Помощник лекаря активировал артефакт, и тот начал излучать что-то наподобие небольшого поля. Мне в голову пришла ассоциация со специальными ультрафиолетовыми лампами, которые используют для поиска следов на местах преступлений. Но это излучение явно было настроено на конкретный элемент.
Пока меня «облучали», другой помощник быстро взял образец моей крови и подписал пробирку моими данными.
— Чисто, — доложили Заболоцкому, и Сумароков кивнул.
— Вы свободны, Николаев. Следующий… Эристов! Прошу сюда.
— Вас ждут на обязательных работах, — напомнил мне Ланской. — Скоро обед у офицеров.
Офицерская столовая Спецкорпуса всегда казалась мне местом странного спокойствия. Просторный зал с высокими окнами, через которые лился мягкий свет, накрытые белыми скатертями столы, и тихий шелест бесед — всё это контрастировало с напряжённой атмосферой, царившей в корпусе в последние дни.
Я стоял у стены, как и полагалось курсантам на службе, готовый в любой момент подать блюдо или заменить пустую чашку на полную. Проверка закончилась, лаборанты отправились изучать образцы, а офицеры и медики пришли на обед. Но
За длинным столом сидели важные люди. Сумароков о чем-то шептался с Ланским, а Заболоцкий, приехавший на время расследования из Военно-Медицинской Академии, лениво водил вилкой по тарелке с жареным мясом, явно увлеченный размышлениями.
Шереметева сидела во главе стола и, улучив момент между репликами своих подчинённых, повернулась к Заболоцкому:
— Ну как, профессор, по нраву ли вам наши блюда? — её тон был чуть ироничным, как будто она знала заранее, что ответит Заболоцкий.
Тот на мгновение поднял взгляд, усмехнулся и отложил вилку.
— Не буду лукавить, госпожа генерал. Ваши повара явно превосходят тех, что кормят нас в Академии, — он сделал небольшую паузу, словно смакуя свою реплику. — А что касается лаборатории, которую я временно занял для расследования… Должен признать, всё устроено очень удобно. Мы уже провели ряд анализов, и результаты начали поступать.
Шереметева кивнула.
— Что вы нашли? — в её голосе сквозила едва заметная настойчивость. Она не любила терять время на разговоры.
Заболоцкий медленно вытер рот салфеткой, как будто готовясь к докладу.
— В конфетах, которые мы нашли в комнате Катерины Романовой, действительно обнаружены следы таллия.
Над столом прокатилась едва уловимая волна напряжения. Значит, догадки были правильными.
— Романова утверждает, что сама купила эти конфеты, — продолжал Заболоцкий. — Коробку хранила в своём шкафчике. Ничего подозрительного она не замечала. Это не подарок, как мы сначала предполагали.
— Если она сама купила их, — медленно произнёс лейтенант Бодэ, адъютант Шереметевой, — значит, коробку либо заменили на аналогичную, но уже отравленную, либо ввели яд в оригинальные конфеты. В любом случае, это произошло уже на территории Спецкорпуса.
Шереметева нахмурилась, её пальцы нетерпеливо постукивали по краю стола. Она, казалось, собиралась что-то сказать, но её опередил Сумароков.

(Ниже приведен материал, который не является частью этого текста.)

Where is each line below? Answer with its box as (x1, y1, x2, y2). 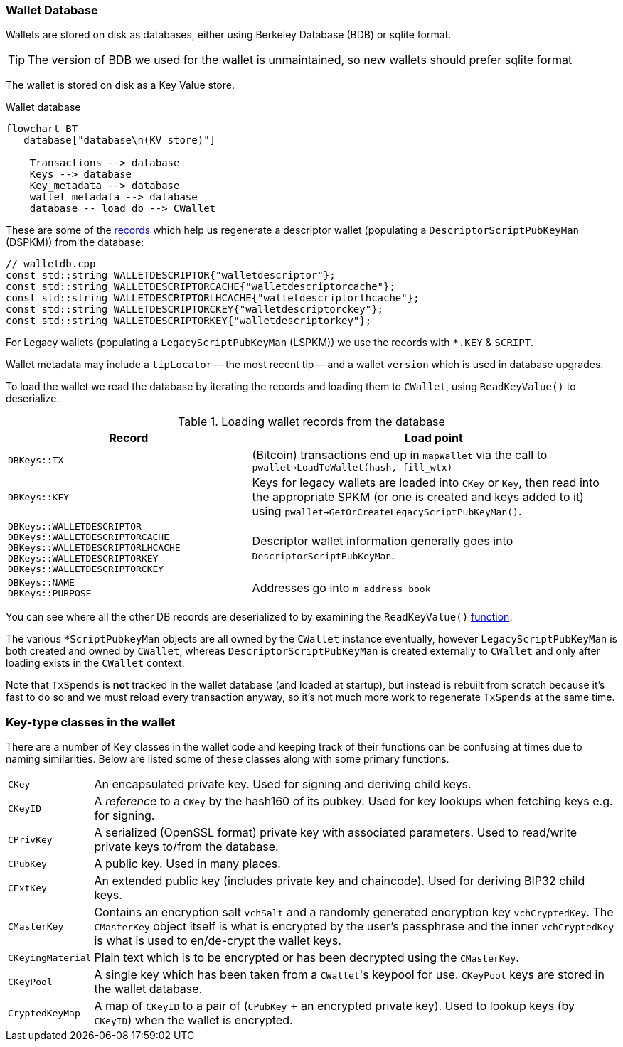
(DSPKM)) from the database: (6, 236, 144, 249)
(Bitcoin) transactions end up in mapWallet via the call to (252, 448, 548, 463)
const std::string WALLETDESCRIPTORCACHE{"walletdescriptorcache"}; (6, 281, 395, 293)
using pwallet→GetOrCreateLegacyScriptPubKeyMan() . (252, 504, 522, 519)
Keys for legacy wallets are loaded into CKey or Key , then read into (252, 476, 600, 490)
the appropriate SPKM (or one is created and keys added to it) (252, 490, 584, 505)
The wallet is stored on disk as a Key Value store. (6, 79, 235, 92)
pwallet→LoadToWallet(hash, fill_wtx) (252, 462, 453, 473)

— Мы провели первичный осмотр. На кителе Апраксиной нашли следы того же вещества, но на коже и в крови его нет, — он ненадолго замолчал, словно подбирая слова. — Кроме того, следы токсина нашли в крови нескольких соседок Романовой: Зубовой, Ефимовской, Лопухиной и Давыдовой. Они подтвердили, что ели конфеты, но совсем немного. Романова, как известно, съела почти всю коробку.
Я застыл, прислушиваясь.
— Другие девушки, — сказала Шереметева. — Что с ними?

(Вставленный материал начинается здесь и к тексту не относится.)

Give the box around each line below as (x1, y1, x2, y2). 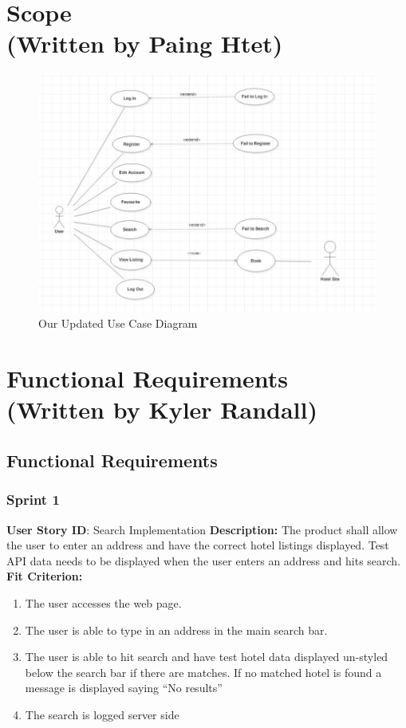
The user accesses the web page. (25, 595, 182, 612)
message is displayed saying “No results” (25, 679, 223, 696)
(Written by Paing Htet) (6, 27, 283, 60)
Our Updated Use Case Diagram (38, 315, 198, 332)
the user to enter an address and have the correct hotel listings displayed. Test (6, 537, 389, 553)
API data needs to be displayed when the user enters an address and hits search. (6, 552, 401, 569)
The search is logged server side (25, 706, 179, 722)
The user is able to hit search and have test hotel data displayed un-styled (25, 648, 388, 665)

— К счастью, полученная доза яда не угрожает жизни. Девушкам ввели лекарство и взяли их под наблюдение.
Ланской покачал головой, как будто не мог поверить в услышанное.
— Проклятье… — прошептал он, глядя на Сумарокова. — Все эти девушки могли погибнуть, съешь они больше.
Я продолжал стоять у стены, стараясь не показывать своего интереса. Когда офицеры закончили обсуждение и жестом велели нести чай, я шагнул вперёд и принёс десерт — несколько видов пирожных и чайник. Тишина за столом казалась почти осязаемой.